So I have to prove this using the Cauchy-Shwarz Inequality. I'm going to paste the whole question here:

So this is what I have so far:
\begin{align*} & \sum_{i=1}^{n} \frac{u_{i}^2}{k} \times \frac{v_{i}^2}{u_{i}^2} > \bigg[\sum_{i=1}^{n}\frac{u_{i}^2}{k} \times \frac{v_{i}}{u_{i}}\bigg]^2 \\\\ & \Longleftrightarrow \frac{1}{k} \sum_{i=1}^{n} u_{i}^2 \times \frac{v_{i}^2}{u_{i}^2} > \bigg[\frac{1}{k}\sum_{i=1}^{n} u_{i}^2 \times \frac{v_{i}}{u_{i}}\bigg]^2 \\\\ & \Longleftrightarrow \frac{1}{k} \sum_{i=1}^{n} u_{i}^2 \times \frac{v_{i}^2}{u_{i}^2} > \frac{1}{k^2}\bigg[\sum_{i=1}^{n} u_{i}^2 \times \frac{v_{i}}{u_{i}}\bigg]^2 \\\\ & \Longleftrightarrow \frac{1}{k} \sum_{i=1}^{n} {v_{i}^2} > \frac{1} {k^2}\bigg[\sum_{i=1}^{n} u_{i}^2 \times \frac{v_{i}}{u_{i}}\bigg]^2 \\\\ & \Longleftrightarrow k \sum_{i=1}^{n} {v_{i}^2} > \bigg[\sum_{i=1}^{n} u_{i} \times v_{i}\bigg]^2 \\\\ \end{align*}
I have no idea where to go from here.

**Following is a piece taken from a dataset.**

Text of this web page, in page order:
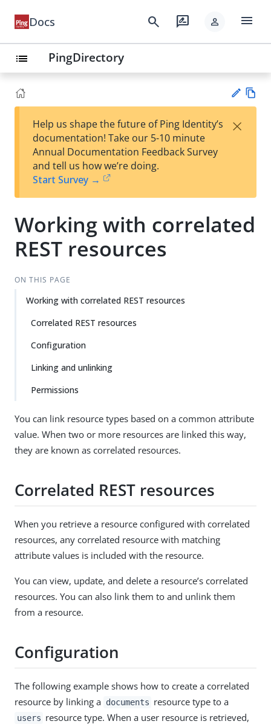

There is supposed to be only one value of K for which this inequality works,which is I'm sure to make all probabilities sum to 1. I'm super lost on what I'm supposed to do next. Thank you for any help.
You can choose $K=\|u\|^2$ (Given that $\|u\|=\sqrt{u_1^2+u_2^2+...+u_n^2}$) since the norm of a vector can be considered as a constant.